= Joshua Oyinlola =

Anglican bishop in Nigeria

Joshua Sunday Oyinlola, MTh, DD is an Anglican bishop in Nigeria. He was Bishop of the Anglican Diocese of Irele-Eseodo in the Anglican Province of Ondo. He was elected as bishop in 2019. He retired on July 20, 2025 to Akure in Ondo State.

He was consecrated Bishop of Irele-Eseodo in March 29, 2019 at St David's Anglican Cathedral Church, Ijomu, Akure, by the Primate of All Nigeria, Nicholas Okoh. He was enthroned on April 9, 2019 in the Cathedral of St. Andrew's, Ode-Irele.

He was trained at Immanuel College of Theology in Ibadan after his secondary education at the Anglican Grammar School in Igbara-Oke, Ondo State, Nigeria in 1975. He was made deacon in 1978 and ordained priest in July, 1979 by the Rt. Rev. Isaac Bamidele Omowaiye Akintemi, MDiv.

His interest in parish work motivated his further studies in theology in the area of pastoral care and counseling at Seabury-Western Theological Seminary in Evanston, Illinois, United States of American where he obtained is Masters in Theology.

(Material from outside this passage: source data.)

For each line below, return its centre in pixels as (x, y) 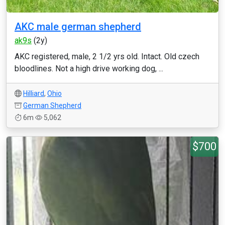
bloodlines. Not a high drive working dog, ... (89, 69)
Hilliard (34, 93)
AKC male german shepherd (78, 27)
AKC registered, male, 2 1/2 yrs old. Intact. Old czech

He served as officiating chaplain in the Nigerian Army (Protestant) 1986-1988 on secondment.

He was preferred Canon in 1992 and preferred Archdeacon in 1993 by the Rt. Rev. Abraham Sunday Oluwole Olowoyo, BA Hon.

While in America he served on a committee for black ministry through the office of the Presiding Bishop of the Episcopal Church USA.

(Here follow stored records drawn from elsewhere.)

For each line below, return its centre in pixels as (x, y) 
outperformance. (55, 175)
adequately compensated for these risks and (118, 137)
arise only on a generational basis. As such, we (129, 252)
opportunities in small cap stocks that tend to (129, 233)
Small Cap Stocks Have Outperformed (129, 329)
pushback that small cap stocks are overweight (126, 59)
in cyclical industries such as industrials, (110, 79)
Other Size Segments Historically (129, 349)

He was bishop's examining chaplain in Akura and Ijebu dioceses for more than 15 years.

He had an interdiocesan transfer from Ijebu Diocese to Akura Diocese in 2007. Altogether he served as a parish priest in ten different parishes and as an Archdeacon of seven different archdeaconries.

Providentially he was elected bishop while he was serving as a vicar at St. Paul's Anglican Church in Igbara-Oke and as Archdeacon of Igbara-Oke archdeaconry, the same place where he gained admission to the seminary in 1975.

He was awarded a Doctor of Divinity degree honorus causa by Bexley-Seabury Theological Seminay in October, 2024.

He has published three books:

Understanding Priesthood in the Anglican Communion (2003)

Beyond Death (2007)

The Pastor in the Context of the People (2025)

He also has contributed many academic papers.

He is happliy married with children and grandchildren.